Écrasez l’infâme,’ said Mrs Beauchamp.

In a whisper, fat-voiced and throbbing, she broke out: ‘Oh, I’m sorry for that poor friend of yours, poor Mr Passant!’

This seemed to me an absurd let-down; to imagine that George, having been turned down, was going out heartbroken into the night, was too much even for Mrs Beauchamp.

‘He’ll get over it,’ I said.

‘I’m sure I don’t quite follow you,’ she replied virtuously.

‘I mean, Mr Passant won’t worry long because a young woman doesn’t feel free to have dinner with him.’

Speaking to Mrs Beauchamp I often found myself, as if hypnotized by her example, becoming more and more genteel.

‘If it were only that!’

Dimly, I could perceive her hands clasped over her vast unconfined bust.

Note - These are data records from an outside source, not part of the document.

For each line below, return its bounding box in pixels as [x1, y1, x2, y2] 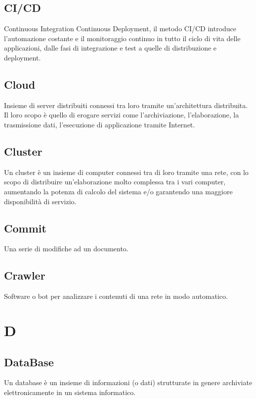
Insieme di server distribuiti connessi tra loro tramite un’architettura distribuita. [4, 100, 248, 110]
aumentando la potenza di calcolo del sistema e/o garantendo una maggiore [4, 186, 233, 196]
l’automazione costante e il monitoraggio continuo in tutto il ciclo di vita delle [4, 33, 241, 43]
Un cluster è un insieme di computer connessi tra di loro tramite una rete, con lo [4, 167, 249, 177]
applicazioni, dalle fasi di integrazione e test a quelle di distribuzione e [4, 43, 217, 53]
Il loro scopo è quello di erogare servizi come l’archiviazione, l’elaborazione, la [4, 110, 239, 120]
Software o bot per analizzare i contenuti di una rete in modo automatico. [4, 291, 228, 301]
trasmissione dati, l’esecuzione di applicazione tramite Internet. [4, 119, 195, 129]
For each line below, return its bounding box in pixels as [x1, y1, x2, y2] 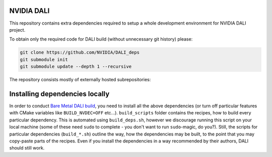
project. [9, 27, 26, 33]
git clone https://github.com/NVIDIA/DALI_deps [20, 50, 140, 55]
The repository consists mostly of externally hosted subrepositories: [9, 77, 151, 83]
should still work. [9, 145, 45, 151]
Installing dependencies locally [9, 89, 110, 98]
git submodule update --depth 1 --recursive [20, 64, 132, 70]
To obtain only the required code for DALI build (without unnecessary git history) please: [9, 36, 193, 42]
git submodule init [20, 57, 68, 62]
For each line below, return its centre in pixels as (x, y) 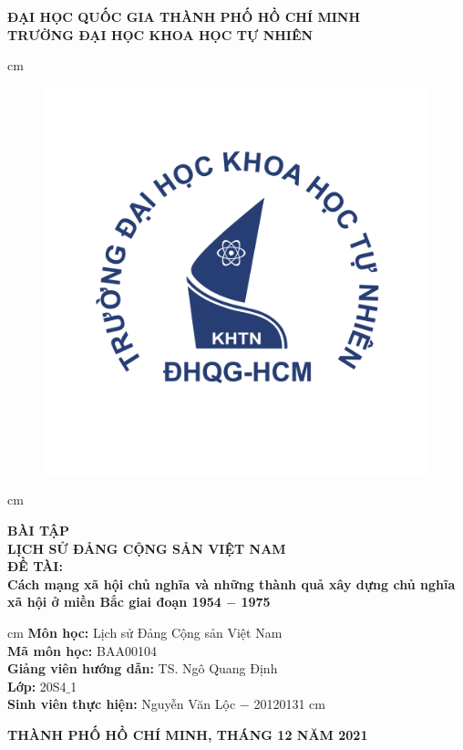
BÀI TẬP (39, 530)
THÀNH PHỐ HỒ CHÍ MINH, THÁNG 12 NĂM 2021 (188, 734)
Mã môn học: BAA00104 (82, 650)
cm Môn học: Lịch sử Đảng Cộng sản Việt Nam (145, 632)
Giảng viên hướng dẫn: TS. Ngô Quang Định (143, 668)
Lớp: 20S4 (37, 686)
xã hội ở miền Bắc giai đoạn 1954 (114, 602)
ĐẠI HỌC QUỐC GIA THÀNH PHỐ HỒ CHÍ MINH (184, 16)
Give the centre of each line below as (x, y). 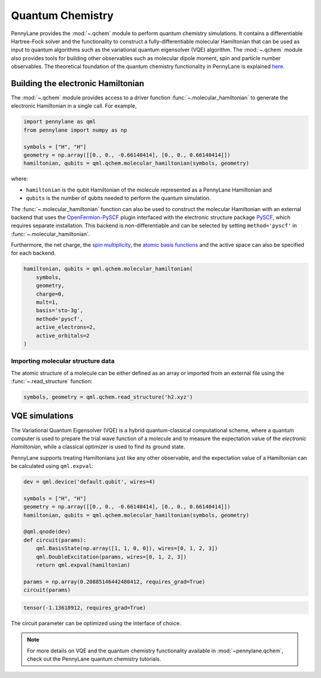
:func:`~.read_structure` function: (52, 381)
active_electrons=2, (66, 327)
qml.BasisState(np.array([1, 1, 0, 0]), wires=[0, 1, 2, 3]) (127, 548)
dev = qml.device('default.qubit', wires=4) (89, 482)
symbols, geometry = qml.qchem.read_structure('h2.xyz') (108, 397)
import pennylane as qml (60, 122)
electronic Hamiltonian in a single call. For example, (74, 106)
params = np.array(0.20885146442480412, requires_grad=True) (114, 582)

‘Oh, if only it were that!’ She echoed herself.

‘What else could it be?’

‘Mr Eliot, I’ve always been afraid you’d think too well of women. A gentleman like you is always apt to, I know you do if you don’t mind my saying so, you put them on a pedestal and you don’t see their feet of clay. So did Major Beauchamp and I always prayed he’d never have reason to think different, because it would have killed him if he had and I hope it never will you, Mr Eliot. That secretary of yours, I don’t like to speak against someone who you are so good to, but I’m afraid I have had my eyes on her from the start.’